## Records for the exercise:
::::
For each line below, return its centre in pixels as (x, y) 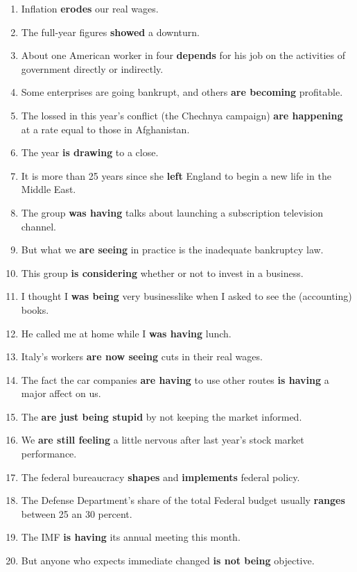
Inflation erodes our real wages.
::::
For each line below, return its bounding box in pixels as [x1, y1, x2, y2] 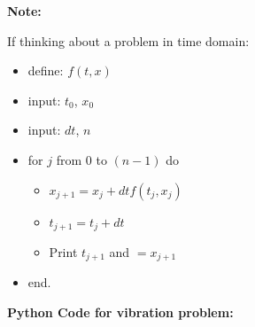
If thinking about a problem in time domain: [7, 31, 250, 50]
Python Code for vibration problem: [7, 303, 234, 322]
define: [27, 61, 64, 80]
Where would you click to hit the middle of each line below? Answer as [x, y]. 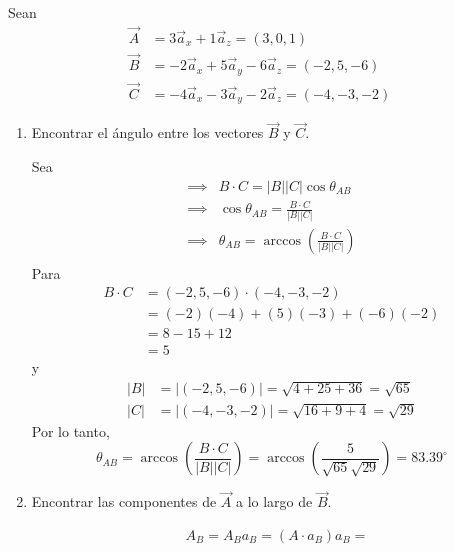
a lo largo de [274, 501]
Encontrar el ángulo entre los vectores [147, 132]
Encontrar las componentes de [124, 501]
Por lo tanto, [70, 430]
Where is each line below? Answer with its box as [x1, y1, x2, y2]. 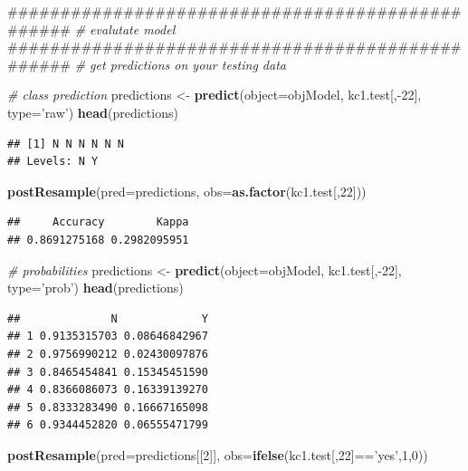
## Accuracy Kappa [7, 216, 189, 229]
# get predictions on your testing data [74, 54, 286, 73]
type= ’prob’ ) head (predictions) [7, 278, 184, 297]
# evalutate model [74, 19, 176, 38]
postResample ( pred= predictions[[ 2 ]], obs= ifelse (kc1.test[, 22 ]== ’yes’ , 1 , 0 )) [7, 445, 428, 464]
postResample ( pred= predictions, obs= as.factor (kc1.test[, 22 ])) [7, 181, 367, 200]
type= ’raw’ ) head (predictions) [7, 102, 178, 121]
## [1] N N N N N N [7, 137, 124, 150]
::::
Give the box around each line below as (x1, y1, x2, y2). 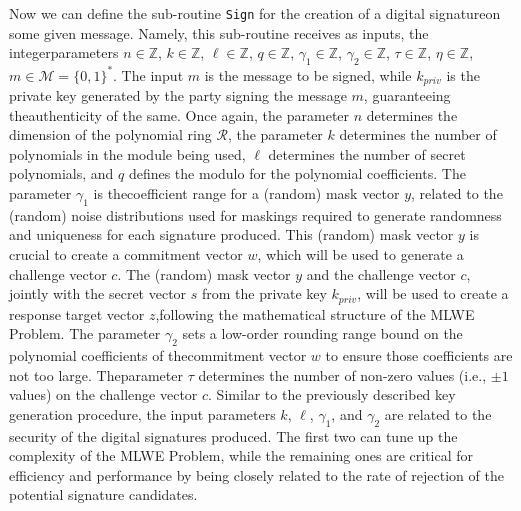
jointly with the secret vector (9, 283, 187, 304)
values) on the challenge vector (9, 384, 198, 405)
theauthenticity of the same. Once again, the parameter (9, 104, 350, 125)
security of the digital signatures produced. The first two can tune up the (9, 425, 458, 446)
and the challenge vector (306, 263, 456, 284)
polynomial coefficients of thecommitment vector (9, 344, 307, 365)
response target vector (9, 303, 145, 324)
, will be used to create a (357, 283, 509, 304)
::::
## Work instructions:
For this exercise, reproduce exactly the lines of the records above from the one with "a lo largo de [274, 501]" up to and including the one with "# get predictions", without pictures.

## Solution below:
a lo largo de [274, 501]
Encontrar el ángulo entre los vectores [147, 132]
Encontrar las componentes de [124, 501]
Por lo tanto, [70, 430]
Where is each line below? Answer with its box as [x1, y1, x2, y2]. 
## Accuracy Kappa [7, 216, 189, 229]
# get predictions on your testing data [74, 54, 286, 73]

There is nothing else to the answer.